63 It is more than troublesome that the point did not emerge until so late in the proceedings, and it is equally unsatisfactory that, as a consequence of it, the plaintiff has incurred costs which will be largely wasted. I have been informed that the matter was first brought to attention late last week, although the motion was not itself filed until the matter was called on for hearing yesterday pursuant to leave then granted by me.
64 The point has arisen for the first time in these sittings, and it was one which was not apparent to either the plaintiff's legal advisers, to the defendant's legal advisers, or to the insurer of the defendant which is the general insurer for the industry, and which as such, might have been expected to have given proper consideration to it once the legislation came into force.
65 There is obviously a degree of fault on both sides, and the question really is whether I should order each party to pay its own costs, as Mr Gleeson suggests is appropriate, or whether I should order the defendant to pay the entirety of the plaintiff's costs, on an indemnity basis, as Mr Nock contends.
66 I think that the appropriate course falls between those two positions, it being my view that those representing the defendant should have raised the matter in a more timely fashion, having regard to the position of Coal Miners Insurance as a general insurer in the industry.
67 I take the view that the defendant should pay the plaintiff's costs up until the time of and including the final conference which was fixed for 1 August 2002. I so order. Thereafter I direct that each party pay its own costs.
68 I make the costs order mentioned for the reason that the costs of the plaintiff incurred up and until the final conference, have been concerned principally in the investigation of the liability and medical issues and they will be as relevant for a MAC claim as they would have been for a modified common law damages claim under the Workers Compensation Act. It would be unfair to expect the plaintiff to bear the whole of such costs in circumstances where he obviously has, at least, a more than reasonable prospect of successfully establishing a claim under the MAC Act, and in circumstances where the industry insurer should have identified the point at issue from the outset, yet it allowed the plaintiff to continue the action, up to the moment it was called on for hearing.

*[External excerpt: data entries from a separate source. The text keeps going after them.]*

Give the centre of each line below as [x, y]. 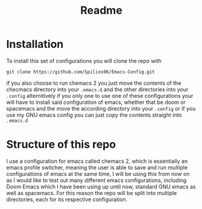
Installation [35, 44]
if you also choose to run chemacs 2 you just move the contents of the [94, 83]
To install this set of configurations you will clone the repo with [84, 61]
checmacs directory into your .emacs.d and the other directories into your [97, 89]
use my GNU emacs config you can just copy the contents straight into [94, 115]
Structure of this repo [61, 144]
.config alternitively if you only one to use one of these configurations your [100, 95]
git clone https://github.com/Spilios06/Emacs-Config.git [80, 72]

69 I add, finally, that close consideration on the part of the industry, and the Legislation, is required of the question whether accidents underground, which involve the use of equipment falling within the definition of motor vehicles, should be exempt from the operation of the MAC Act. The use of vehicles with the modifications required for mining purposes, and the nature of the activities in which they are displayed arguably places them in a very different category from that which would apply to the use of conventional vehicles above ground.